* Task details *
Go through the data and copy every line in which "permalink" appears.

========

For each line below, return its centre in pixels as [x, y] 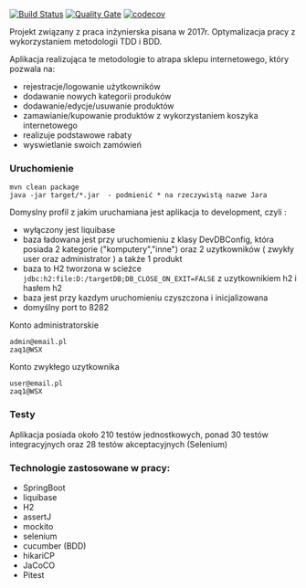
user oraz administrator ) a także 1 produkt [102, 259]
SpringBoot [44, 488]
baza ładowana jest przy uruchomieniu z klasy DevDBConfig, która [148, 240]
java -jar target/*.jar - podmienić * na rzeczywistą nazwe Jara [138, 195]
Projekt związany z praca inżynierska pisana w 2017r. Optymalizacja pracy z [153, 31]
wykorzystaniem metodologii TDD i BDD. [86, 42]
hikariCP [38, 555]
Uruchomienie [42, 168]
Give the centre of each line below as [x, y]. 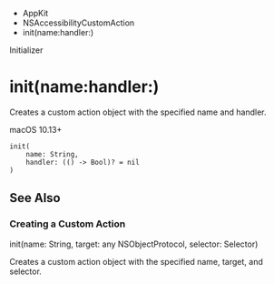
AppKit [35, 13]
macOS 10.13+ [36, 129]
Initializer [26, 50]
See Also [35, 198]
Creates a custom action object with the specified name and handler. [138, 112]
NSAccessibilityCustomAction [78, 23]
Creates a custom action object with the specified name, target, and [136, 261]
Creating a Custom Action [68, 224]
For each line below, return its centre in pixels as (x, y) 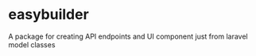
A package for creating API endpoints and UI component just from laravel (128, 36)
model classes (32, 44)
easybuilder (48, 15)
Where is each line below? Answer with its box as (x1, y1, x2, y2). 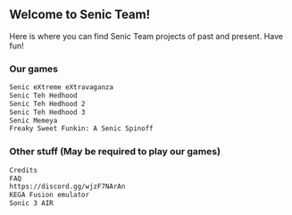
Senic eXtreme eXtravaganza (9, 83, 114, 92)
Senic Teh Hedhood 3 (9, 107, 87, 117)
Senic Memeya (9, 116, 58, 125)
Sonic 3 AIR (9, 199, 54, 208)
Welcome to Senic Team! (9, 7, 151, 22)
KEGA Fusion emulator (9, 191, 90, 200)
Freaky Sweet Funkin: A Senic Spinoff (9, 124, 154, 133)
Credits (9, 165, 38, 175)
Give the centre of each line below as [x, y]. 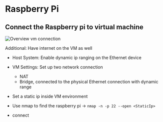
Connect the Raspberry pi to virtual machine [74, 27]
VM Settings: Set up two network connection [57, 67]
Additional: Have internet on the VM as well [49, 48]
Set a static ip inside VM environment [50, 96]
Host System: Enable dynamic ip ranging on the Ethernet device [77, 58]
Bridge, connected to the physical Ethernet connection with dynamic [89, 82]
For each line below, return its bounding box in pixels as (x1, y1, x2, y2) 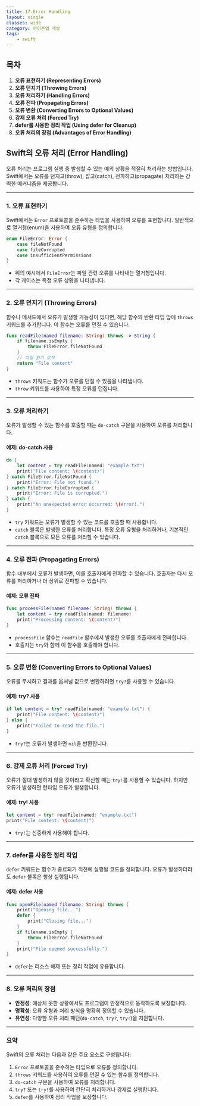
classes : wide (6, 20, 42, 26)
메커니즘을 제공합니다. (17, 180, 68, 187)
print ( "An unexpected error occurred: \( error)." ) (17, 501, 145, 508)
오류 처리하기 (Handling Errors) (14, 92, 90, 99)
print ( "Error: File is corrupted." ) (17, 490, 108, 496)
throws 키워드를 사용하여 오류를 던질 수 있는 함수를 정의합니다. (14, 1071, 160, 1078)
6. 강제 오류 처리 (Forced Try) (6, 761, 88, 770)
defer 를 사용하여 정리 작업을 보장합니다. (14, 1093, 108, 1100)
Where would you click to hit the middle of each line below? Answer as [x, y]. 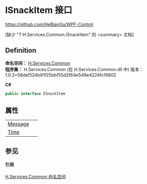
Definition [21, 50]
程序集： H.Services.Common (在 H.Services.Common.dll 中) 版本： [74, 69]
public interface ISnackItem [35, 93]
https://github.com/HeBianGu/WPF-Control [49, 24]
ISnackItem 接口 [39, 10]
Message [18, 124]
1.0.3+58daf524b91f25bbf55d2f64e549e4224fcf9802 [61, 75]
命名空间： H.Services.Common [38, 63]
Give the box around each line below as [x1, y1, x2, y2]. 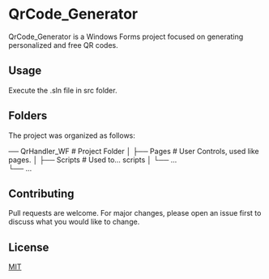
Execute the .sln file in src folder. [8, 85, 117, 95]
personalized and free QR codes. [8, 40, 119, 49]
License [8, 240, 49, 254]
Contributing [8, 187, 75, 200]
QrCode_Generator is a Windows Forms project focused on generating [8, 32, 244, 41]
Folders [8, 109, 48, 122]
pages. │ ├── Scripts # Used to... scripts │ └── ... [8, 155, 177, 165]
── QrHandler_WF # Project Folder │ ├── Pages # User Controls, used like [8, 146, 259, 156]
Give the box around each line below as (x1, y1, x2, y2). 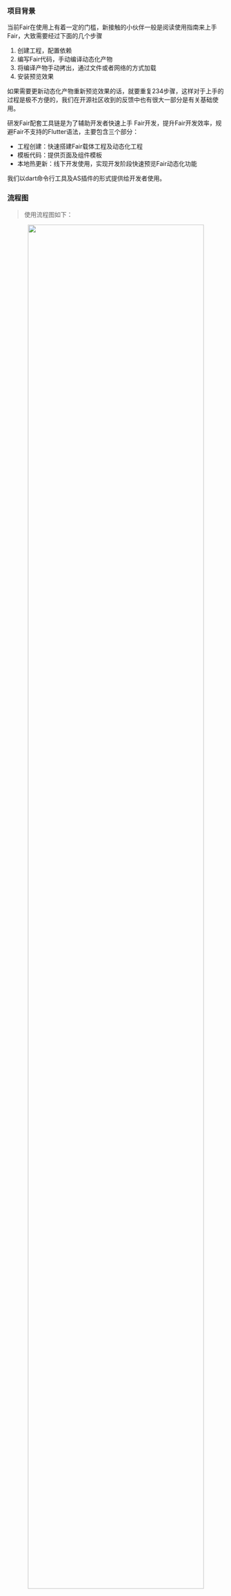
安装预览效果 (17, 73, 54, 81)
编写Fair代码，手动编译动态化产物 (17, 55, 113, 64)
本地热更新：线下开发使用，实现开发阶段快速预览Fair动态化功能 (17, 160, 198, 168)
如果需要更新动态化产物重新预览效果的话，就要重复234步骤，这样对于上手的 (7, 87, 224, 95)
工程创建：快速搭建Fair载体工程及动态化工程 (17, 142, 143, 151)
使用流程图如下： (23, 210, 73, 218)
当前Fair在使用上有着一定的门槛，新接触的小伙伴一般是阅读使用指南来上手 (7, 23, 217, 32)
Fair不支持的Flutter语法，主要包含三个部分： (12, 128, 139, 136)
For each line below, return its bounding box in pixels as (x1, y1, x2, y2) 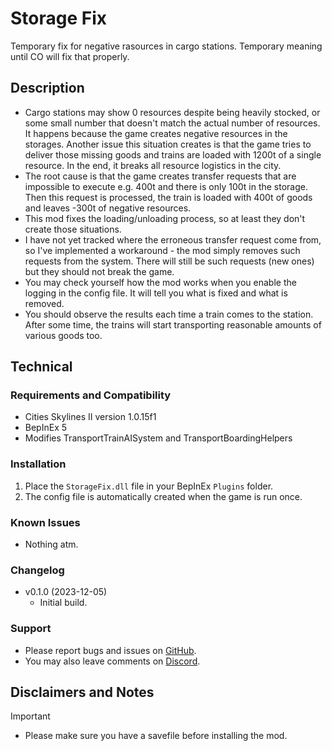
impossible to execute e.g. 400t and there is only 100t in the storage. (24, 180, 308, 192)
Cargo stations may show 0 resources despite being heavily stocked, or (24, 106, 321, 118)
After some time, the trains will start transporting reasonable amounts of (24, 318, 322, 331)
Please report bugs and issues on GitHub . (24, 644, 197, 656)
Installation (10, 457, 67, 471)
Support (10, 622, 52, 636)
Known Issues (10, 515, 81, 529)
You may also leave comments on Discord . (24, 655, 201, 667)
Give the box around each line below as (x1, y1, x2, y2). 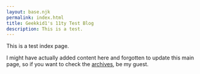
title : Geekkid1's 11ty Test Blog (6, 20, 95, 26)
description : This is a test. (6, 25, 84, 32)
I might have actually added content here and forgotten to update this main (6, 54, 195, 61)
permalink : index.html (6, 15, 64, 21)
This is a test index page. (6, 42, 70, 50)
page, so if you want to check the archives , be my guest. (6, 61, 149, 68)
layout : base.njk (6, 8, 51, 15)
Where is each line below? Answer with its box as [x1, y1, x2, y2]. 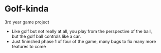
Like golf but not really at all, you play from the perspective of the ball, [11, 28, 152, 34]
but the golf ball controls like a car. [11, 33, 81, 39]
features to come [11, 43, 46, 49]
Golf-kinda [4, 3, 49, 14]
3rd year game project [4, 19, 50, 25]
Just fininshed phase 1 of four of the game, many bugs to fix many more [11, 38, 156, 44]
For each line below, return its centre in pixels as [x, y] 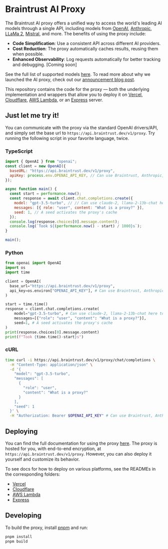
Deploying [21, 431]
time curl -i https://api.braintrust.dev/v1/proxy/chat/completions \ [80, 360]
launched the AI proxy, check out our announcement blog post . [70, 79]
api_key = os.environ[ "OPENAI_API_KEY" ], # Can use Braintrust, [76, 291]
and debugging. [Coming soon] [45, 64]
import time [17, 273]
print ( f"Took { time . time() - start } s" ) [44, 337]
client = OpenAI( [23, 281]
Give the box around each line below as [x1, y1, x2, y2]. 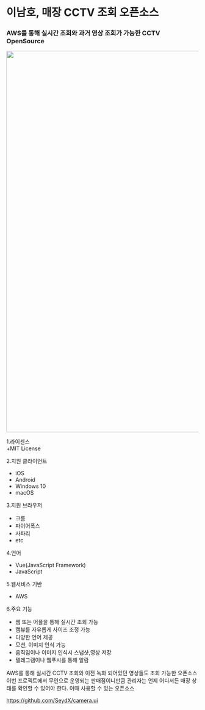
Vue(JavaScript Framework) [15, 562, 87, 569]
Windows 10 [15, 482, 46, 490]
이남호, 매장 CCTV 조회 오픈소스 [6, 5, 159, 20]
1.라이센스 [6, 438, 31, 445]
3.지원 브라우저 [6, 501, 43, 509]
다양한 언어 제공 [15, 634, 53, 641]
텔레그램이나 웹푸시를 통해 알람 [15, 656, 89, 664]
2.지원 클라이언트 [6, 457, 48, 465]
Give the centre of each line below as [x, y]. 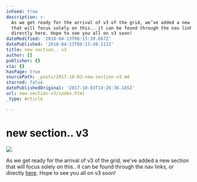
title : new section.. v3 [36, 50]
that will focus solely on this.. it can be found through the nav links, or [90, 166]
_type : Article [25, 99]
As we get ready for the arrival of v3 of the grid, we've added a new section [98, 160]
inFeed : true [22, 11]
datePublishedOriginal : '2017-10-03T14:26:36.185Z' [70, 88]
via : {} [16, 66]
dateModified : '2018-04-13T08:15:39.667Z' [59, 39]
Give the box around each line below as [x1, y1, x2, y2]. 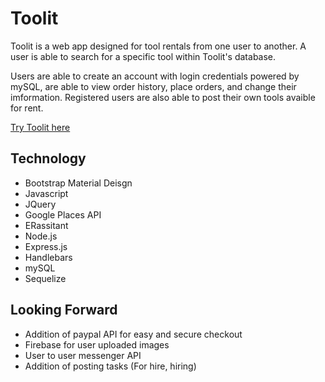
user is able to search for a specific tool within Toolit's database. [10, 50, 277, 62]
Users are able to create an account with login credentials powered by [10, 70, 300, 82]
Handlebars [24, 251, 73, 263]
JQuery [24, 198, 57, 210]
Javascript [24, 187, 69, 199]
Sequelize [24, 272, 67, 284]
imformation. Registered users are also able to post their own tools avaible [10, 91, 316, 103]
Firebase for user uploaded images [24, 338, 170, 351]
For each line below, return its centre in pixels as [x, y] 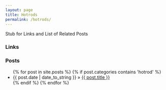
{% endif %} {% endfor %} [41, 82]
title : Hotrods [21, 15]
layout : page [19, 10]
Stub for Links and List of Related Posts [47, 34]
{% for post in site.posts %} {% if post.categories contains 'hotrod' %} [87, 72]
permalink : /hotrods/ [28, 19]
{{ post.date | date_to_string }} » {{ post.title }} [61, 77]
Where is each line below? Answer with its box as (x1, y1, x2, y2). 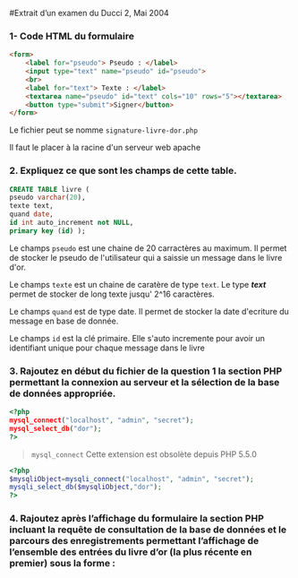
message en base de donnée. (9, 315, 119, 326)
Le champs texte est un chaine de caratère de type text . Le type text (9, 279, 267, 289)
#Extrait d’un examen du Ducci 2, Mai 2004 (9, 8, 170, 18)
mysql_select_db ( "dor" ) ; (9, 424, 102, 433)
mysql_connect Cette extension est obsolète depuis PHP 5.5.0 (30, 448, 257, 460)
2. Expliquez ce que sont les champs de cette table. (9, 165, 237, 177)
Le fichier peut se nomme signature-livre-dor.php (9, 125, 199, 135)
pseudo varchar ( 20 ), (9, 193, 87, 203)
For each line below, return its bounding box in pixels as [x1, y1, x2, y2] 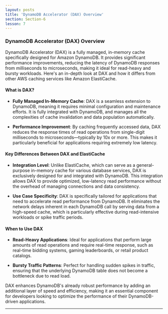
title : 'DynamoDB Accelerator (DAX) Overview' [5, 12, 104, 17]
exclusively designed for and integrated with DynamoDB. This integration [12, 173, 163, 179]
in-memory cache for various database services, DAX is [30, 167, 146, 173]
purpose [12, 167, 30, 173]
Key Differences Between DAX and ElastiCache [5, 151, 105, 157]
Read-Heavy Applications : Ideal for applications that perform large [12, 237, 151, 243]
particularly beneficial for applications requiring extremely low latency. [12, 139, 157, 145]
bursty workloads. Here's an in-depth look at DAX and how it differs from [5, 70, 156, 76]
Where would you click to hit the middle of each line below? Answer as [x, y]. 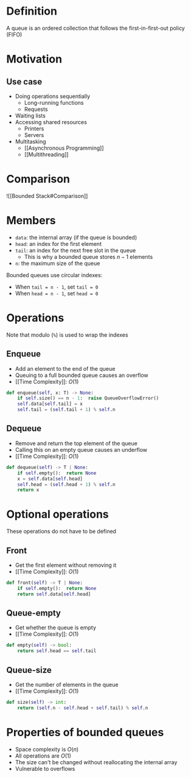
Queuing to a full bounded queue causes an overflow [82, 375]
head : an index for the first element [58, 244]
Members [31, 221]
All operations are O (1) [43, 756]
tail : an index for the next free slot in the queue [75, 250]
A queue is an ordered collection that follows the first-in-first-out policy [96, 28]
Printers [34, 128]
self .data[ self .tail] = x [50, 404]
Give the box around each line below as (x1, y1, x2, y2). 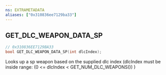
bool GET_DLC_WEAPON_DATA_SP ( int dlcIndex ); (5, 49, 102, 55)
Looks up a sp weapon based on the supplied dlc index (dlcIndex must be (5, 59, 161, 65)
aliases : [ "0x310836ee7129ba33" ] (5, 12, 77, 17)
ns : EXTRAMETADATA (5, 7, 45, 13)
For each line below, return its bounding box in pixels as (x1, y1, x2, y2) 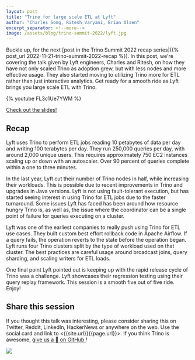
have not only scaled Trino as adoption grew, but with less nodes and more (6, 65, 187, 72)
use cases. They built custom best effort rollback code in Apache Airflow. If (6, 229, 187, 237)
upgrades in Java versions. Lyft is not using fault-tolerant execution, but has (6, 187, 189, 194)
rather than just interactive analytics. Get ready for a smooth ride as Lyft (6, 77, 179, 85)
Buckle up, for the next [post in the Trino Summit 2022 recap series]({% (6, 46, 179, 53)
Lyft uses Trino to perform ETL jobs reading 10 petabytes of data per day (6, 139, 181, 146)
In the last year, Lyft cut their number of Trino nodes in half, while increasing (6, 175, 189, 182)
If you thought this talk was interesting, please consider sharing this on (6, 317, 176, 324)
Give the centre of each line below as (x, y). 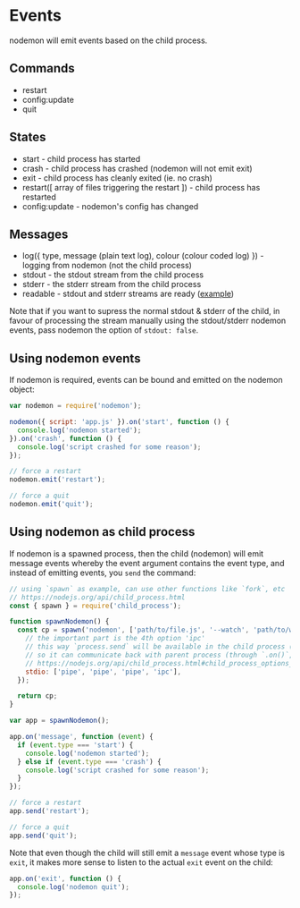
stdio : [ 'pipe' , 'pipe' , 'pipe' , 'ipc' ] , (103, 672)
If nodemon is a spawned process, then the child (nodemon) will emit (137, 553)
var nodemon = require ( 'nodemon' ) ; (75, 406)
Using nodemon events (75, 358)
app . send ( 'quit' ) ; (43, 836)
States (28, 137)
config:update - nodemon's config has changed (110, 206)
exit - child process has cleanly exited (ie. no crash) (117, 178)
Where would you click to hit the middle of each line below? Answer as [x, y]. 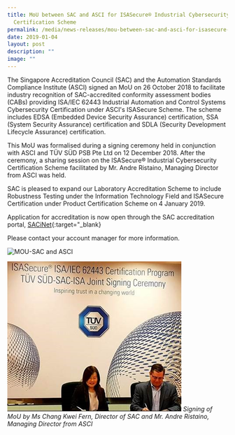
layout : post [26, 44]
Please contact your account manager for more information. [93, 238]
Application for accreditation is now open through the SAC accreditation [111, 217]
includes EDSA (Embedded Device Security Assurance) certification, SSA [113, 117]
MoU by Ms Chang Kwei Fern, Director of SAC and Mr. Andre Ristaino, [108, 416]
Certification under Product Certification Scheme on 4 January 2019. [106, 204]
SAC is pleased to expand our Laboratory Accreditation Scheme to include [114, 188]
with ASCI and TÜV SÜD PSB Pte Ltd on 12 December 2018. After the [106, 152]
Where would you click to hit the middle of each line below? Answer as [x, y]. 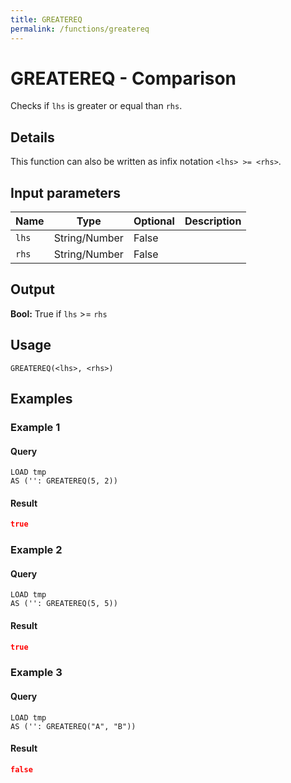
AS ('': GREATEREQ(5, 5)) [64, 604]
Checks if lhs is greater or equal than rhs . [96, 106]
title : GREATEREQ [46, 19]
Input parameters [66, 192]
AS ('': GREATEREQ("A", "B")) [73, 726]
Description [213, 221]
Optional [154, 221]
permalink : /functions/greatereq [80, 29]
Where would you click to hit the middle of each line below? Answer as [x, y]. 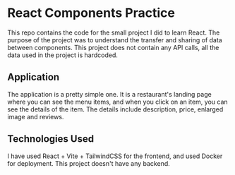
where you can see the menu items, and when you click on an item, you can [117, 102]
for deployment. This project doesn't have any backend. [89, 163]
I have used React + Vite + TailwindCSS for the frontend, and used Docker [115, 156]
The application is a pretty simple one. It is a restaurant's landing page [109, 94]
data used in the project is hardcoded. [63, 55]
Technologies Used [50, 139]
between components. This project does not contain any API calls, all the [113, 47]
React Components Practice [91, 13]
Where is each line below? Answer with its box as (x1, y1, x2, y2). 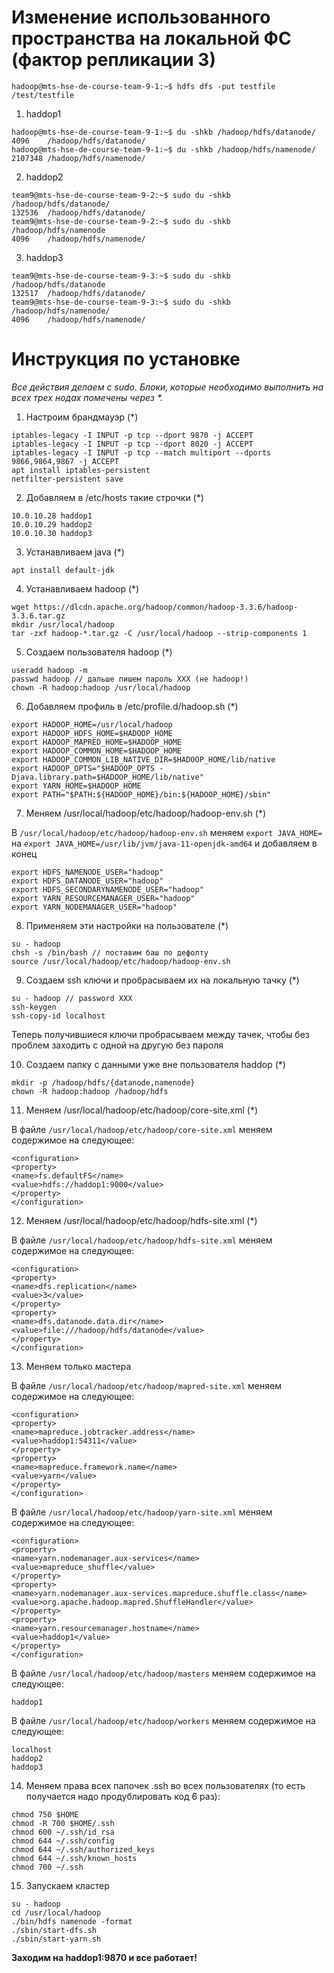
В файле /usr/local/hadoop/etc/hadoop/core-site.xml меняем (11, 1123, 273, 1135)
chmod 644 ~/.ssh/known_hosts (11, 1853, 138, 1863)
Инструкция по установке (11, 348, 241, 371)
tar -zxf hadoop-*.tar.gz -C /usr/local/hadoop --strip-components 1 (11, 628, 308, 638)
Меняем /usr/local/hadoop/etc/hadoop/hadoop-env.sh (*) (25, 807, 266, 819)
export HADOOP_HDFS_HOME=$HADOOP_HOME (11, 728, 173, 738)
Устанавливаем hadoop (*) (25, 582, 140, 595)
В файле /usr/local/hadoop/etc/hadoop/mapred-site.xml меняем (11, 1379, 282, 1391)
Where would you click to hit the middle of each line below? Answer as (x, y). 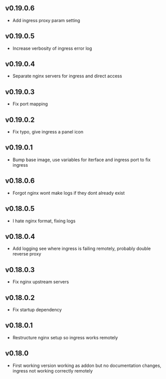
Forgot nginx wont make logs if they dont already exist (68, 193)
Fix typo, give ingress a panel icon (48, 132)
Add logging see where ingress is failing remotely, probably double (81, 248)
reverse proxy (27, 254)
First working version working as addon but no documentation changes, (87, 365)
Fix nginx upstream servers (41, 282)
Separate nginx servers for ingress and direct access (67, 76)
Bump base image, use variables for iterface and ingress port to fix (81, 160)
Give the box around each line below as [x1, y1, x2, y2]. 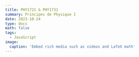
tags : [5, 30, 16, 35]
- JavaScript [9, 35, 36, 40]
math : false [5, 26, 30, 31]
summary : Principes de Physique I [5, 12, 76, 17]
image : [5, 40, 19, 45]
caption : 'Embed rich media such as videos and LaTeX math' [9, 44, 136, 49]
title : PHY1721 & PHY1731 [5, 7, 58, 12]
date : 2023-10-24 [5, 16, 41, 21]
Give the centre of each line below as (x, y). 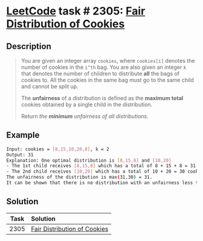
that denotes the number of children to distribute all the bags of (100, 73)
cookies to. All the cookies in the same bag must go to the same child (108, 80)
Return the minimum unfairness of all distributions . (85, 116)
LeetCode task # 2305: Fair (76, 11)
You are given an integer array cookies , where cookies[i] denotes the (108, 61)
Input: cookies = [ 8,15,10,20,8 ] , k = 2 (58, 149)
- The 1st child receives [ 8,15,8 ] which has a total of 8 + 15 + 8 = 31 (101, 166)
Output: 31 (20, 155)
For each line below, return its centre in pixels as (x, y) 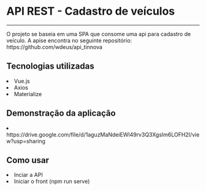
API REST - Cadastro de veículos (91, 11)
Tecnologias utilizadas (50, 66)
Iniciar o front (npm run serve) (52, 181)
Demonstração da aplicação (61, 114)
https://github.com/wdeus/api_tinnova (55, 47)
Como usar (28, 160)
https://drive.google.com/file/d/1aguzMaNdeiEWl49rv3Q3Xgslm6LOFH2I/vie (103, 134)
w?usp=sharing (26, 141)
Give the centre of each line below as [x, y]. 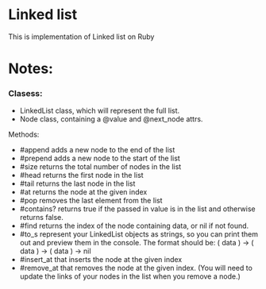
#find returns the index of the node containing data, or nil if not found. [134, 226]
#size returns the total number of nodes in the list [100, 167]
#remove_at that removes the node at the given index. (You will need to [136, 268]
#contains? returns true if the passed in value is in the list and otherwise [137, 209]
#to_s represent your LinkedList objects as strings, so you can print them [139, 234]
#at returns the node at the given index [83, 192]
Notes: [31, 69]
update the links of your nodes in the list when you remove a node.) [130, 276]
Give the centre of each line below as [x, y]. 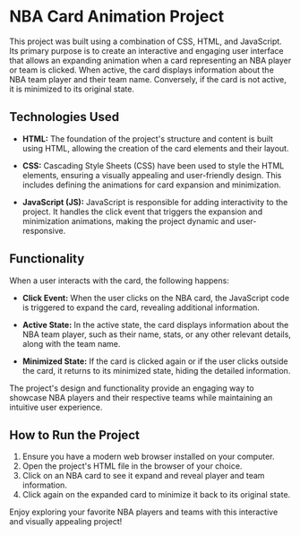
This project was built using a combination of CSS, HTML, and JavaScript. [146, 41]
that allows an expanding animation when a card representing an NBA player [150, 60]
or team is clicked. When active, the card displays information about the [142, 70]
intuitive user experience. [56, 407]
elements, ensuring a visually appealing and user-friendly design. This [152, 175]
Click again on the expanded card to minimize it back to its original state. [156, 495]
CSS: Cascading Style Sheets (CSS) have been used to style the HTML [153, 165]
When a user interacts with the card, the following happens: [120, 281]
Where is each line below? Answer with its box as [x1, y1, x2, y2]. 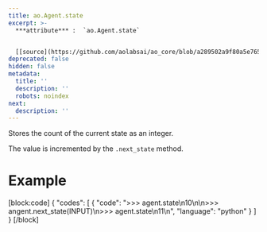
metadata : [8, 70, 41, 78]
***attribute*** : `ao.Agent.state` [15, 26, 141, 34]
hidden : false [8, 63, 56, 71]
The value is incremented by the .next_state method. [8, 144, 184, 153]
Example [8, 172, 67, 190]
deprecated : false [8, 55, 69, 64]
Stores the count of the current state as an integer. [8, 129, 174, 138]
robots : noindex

========

* Output of the exercise *
permalink : index.html (6, 15, 64, 21)
permalink : /hotrods/ [28, 19]
permalink : /functions/greatereq [80, 29]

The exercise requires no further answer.